- _AVAILABLE DATA_
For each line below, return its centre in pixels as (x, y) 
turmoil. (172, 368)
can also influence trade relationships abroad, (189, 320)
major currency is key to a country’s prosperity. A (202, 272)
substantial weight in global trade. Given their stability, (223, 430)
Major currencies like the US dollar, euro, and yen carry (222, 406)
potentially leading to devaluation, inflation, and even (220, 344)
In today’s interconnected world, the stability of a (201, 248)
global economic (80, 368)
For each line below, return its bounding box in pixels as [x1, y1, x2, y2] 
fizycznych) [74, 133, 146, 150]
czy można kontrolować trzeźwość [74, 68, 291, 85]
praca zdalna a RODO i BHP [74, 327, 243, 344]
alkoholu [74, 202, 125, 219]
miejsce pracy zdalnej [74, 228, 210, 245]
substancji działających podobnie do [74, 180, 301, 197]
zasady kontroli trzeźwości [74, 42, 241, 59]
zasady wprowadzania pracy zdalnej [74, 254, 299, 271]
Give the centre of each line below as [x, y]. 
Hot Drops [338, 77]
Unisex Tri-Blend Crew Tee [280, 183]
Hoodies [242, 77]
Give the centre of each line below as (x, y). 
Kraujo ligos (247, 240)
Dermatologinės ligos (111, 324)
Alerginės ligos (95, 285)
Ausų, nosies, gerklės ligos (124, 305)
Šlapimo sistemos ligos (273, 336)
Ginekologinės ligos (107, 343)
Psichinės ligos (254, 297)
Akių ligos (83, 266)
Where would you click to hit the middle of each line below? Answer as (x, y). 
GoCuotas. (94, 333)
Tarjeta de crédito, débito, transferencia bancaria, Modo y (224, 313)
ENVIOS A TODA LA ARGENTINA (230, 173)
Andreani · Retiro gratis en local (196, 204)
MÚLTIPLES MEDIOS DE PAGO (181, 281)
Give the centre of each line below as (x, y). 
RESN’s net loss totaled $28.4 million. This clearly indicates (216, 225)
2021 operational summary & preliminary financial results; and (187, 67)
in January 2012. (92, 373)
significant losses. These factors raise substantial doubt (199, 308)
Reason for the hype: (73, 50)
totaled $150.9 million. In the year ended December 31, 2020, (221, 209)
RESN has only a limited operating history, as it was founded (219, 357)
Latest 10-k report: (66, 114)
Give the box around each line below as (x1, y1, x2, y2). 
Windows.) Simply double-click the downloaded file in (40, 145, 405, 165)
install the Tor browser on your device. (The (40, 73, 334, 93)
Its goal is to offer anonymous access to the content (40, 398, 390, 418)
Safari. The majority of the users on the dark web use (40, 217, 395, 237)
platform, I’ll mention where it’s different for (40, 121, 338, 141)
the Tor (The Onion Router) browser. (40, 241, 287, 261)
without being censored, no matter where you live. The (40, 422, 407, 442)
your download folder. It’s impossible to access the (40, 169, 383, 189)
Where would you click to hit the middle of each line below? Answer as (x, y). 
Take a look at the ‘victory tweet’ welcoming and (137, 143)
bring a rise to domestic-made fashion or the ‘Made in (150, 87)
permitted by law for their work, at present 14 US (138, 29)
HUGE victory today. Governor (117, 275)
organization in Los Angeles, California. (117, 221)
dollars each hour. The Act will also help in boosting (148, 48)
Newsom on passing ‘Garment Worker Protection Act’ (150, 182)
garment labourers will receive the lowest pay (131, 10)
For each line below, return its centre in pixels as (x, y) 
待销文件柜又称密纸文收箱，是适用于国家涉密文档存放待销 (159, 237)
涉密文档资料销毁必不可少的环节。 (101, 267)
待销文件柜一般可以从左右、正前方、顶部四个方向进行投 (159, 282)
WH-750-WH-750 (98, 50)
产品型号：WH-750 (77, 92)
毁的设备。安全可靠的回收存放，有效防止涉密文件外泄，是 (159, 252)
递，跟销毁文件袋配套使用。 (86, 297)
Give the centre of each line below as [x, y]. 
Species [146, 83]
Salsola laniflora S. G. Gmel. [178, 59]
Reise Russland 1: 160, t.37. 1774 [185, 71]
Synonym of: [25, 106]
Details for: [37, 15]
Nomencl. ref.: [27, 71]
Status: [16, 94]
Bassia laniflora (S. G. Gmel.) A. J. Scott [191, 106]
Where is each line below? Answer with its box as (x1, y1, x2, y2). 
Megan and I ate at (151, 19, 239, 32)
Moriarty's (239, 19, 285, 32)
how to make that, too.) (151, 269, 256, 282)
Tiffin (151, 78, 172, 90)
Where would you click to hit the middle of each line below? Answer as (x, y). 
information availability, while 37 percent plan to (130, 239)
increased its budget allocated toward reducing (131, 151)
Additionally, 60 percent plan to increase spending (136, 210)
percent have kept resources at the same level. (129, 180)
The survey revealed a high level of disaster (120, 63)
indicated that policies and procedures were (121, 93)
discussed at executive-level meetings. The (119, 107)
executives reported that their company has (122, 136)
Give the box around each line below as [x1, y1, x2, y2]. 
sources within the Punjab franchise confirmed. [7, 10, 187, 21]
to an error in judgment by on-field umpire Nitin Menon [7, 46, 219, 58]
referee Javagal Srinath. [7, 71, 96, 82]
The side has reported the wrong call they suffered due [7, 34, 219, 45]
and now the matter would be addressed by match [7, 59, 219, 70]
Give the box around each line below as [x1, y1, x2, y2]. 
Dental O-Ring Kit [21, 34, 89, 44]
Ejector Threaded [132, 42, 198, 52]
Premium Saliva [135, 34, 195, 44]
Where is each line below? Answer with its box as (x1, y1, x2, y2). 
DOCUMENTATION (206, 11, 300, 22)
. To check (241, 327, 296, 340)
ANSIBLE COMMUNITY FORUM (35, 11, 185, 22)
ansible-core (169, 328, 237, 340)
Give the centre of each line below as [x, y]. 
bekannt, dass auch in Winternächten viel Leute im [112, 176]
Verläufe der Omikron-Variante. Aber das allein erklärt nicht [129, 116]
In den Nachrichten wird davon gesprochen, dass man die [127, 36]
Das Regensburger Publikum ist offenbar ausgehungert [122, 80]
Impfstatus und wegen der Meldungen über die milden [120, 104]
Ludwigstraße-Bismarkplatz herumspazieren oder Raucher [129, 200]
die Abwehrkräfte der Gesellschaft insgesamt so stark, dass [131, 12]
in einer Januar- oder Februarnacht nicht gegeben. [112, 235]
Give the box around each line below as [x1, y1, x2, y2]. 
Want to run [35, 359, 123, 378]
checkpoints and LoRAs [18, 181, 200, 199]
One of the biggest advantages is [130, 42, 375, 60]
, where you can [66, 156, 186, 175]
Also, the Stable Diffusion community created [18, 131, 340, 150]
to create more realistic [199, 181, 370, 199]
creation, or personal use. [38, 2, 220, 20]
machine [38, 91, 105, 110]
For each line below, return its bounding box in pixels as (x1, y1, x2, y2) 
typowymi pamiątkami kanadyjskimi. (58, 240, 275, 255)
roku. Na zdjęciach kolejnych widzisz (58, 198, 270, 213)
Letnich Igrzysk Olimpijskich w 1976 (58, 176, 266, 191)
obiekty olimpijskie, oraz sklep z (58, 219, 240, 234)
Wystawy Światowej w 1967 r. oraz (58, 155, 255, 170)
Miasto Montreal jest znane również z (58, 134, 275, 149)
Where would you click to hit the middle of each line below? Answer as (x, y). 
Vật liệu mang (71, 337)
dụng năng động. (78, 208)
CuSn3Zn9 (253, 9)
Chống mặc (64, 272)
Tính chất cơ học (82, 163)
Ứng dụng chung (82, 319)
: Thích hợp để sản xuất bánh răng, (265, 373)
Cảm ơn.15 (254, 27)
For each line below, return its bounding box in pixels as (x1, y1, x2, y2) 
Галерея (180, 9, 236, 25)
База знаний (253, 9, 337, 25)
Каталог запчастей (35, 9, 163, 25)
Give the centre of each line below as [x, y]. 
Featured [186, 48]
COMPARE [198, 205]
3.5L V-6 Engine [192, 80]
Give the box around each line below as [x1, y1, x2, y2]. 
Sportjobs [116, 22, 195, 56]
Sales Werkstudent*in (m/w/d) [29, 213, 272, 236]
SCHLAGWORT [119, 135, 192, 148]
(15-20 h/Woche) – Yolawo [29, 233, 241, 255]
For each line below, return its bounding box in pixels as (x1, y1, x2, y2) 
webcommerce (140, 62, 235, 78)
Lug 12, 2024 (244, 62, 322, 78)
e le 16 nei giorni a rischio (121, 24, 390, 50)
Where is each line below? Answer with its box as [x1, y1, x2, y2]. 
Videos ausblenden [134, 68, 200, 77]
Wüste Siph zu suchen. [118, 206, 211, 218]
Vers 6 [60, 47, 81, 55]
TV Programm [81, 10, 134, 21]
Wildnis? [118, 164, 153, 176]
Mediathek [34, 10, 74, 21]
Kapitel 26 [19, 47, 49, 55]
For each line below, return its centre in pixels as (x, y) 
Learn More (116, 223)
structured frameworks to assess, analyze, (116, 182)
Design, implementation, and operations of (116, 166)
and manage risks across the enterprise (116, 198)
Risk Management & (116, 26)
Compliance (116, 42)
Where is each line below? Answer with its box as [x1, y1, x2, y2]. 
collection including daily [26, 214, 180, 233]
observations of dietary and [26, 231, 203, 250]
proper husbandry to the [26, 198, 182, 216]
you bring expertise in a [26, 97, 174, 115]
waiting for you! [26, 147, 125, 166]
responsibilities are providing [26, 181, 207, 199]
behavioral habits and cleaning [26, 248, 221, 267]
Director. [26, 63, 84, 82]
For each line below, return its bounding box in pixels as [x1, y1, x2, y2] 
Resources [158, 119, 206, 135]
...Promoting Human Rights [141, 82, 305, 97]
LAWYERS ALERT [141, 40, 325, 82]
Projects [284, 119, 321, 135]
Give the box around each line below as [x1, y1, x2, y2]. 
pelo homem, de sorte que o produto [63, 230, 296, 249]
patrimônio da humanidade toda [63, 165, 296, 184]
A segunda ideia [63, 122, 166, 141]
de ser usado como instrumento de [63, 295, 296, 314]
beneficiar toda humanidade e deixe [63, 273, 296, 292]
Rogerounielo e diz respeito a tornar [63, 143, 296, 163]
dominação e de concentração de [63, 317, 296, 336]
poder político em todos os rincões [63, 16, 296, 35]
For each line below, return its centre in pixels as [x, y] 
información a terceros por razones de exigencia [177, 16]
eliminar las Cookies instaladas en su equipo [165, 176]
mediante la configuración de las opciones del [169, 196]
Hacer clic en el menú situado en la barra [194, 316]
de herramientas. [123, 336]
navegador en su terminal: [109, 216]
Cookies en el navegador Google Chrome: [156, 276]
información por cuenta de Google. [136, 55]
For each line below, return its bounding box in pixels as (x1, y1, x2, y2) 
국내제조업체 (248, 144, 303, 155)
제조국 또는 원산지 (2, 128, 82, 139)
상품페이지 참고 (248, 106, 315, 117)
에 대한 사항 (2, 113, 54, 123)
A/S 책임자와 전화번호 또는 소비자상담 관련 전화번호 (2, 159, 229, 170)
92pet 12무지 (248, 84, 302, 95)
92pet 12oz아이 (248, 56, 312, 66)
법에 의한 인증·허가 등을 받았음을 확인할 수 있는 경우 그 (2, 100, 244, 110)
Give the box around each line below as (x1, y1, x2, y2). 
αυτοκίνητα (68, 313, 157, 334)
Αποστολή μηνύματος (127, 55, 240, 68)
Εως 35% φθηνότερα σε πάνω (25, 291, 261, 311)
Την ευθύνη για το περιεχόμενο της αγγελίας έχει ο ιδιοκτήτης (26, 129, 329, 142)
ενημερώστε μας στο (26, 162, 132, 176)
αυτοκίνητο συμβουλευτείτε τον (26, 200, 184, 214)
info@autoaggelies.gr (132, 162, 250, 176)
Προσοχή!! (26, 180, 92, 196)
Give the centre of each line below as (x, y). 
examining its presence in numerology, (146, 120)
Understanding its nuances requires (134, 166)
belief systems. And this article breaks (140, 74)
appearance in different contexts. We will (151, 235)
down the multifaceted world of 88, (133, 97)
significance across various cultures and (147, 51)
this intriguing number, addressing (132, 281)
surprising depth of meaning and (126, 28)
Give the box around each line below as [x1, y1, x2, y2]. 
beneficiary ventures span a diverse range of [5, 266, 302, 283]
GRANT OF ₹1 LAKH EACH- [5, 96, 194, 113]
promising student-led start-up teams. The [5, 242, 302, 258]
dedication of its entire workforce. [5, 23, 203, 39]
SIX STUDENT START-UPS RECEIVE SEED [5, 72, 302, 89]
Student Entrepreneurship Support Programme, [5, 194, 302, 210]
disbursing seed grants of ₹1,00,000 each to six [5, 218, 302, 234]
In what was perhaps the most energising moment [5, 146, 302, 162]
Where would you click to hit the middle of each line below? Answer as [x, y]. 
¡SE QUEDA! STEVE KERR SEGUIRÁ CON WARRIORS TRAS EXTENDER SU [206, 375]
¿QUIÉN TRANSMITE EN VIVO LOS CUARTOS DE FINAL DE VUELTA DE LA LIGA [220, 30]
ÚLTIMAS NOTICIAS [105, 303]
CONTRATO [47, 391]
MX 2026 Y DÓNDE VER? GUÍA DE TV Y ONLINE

- _WORK ORDER_
Only a number should come back: the count of lines above that include "plan".

- _OUTPUT FOR THIS TASK_
2